Japan's service industries, including trade, are the major contributor to gross national product (GNP), generating about 74.1 percent of the national totals in 2004. Moreover, services are the fastest growing sector, outperforming manufacturing. The service sector covers many diverse activities. Wholesale and retail trade was dominant, but advertising, data processing, publishing, tourism, leisure industries, entertainment, and other industries grew rapidly in the 1980s. Most service industries were small and labor-intensive but became more technologically sophisticated as computer and electronic products were incorporated by management.

==Wholesale and retail==
The trade operations of wholesalers and retailers has often been denigrated by other nations as a barrier to trade, as well as being called antiquated and inefficient. Small retailers and "mom and pop" stores predominated- -in 1985 there were 1.6 million retail outlets in Japan, slightly more than the total number of retail outlets in the United States (1.5 million in 1982), even though Japan has only half the population of the United States and is smaller in size than California. Small businesses are a large voter base of the LDP and had a strong stance in government-business relations. The business situation for non-Japanese companies has improved, though, due to growing experience of foreign firms on the market and more international cooperation in the wake of globalization. The Japanese economic crisis of the 1990s helped, too.

There were several changes in wholesaling and retailing in the 1980s. Japan's distribution system was becoming more efficient. Retail outlets and wholesale establishments both peaked in number in 1982 and then went down 5.4 percent and 3.7 percent, respectively, in 1985. The main casualties were sole proprietorships, especially mom-and-pop stores and wholesale locations with fewer than ten employees. Almost 96,000 of the 1,036,000 mom-and-pop stores in operation in 1982 were out of business three years later. Government estimates for the late 1980s show additional consolidation in both wholesale and retail sectors including a continued sharp decline in mom-and-pop store operations. A further decline in mom-and-pop stores is expected as a result of the Large-Scale Retail Store Law of 1990, which greatly reduced the power of small retailers to block the establishment of large retail stores. Soaring land prices are another major cause of the decline of mom-and-pop stores, but an even more important reason is the growth of convenience and discount stores. Discount stores are not much bigger than the traditional small shops, but their distribution networks gives them a big pricing edge. As of 2005, large chains dominate nearly every market niche be it consumer electronics (notably Yodobashi Camera) or cookies (Aunt Stellas).

In the 1980s, Japanese consumers were discovering the advantages of catalog shopping, which offered not only convenience but also greater selection and lower prices. According to a Nikkei survey, the mail-order business expanded 13 percent between April 1987 and March 1988 alone, to more than US$8.9 billion in annual sales.
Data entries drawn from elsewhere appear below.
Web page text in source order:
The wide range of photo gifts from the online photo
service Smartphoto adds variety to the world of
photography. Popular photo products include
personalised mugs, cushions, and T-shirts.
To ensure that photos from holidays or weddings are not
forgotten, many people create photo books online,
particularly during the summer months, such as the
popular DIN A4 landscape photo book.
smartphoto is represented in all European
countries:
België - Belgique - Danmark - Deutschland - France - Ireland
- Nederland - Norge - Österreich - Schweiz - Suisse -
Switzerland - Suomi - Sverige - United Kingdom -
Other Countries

Specialty chains, particularly those handling men's and women's clothing, shoes, and consumer electronics, were also doing better than the overall industry. Department stores, supermarkets, and superstores (hybrid supermarket-discount stores) and other big retail operations were gaining business at the expense of small retailers, although their progress was quite slow. Between 1980 and 1988, department stores increased their share of total retail sales by only 1 percentage point to 8.4 percent. Supermarkets and superstores increased in market share from 6.5 to 7.3 percent. Between 1980 and 1988, the number of department stores grew from 325 to just 371, and other big self-service stores only increased in number by 62 units between 1984 and 1988.

The late 1990s brought a decline of the catalog mail order in favor of online shopping.

==Service industries==
Among service industries, the restaurant, advertising, real estate, hotel and leisure business, and data-processing industries grew rapidly in the 1980s. The fast-food industry has been profitable for both foreign and domestic companies. By 1989 family restaurants and fast-food chains had grown into a US$138 billion business per year. Overall growth declined in the late 1980s because of the sharp rise of rents and a proliferation of restaurants in many areas. The number of hotel and guest rooms grew from 189,654 in 1981 to peak at 342,695 in 1988, and has been falling again since.
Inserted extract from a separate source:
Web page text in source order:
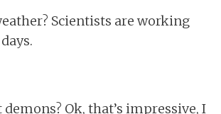
Scientists are working
Ok, that’s impressive, I
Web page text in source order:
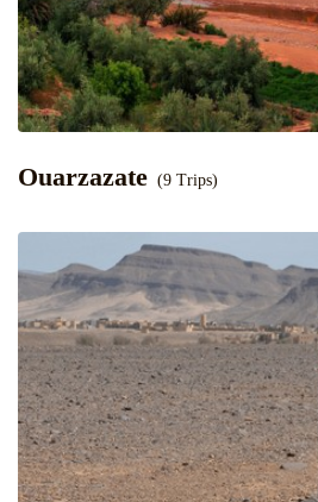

This fact is based on tertiary sector services.

==Advertising==
Because much of the sales competition in Japan is of the nonprice variety, advertising is extremely important. Consumers have to see the suitability of products and services for their lifestyles. The intense competition for the domestic market spurs the growth of the world's largest advertising agency, Dentsu, as well as other advertisers. A lot of the advertising effort goes into brand development, as Japanese consumers are very conscious about brand names. Brands are seen as a means of identification and a guarantee for quality. The Japanese consumer market is also one of the fastest in the world, and companies are constantly struggling to come up with new products, which is also an advertisement effort.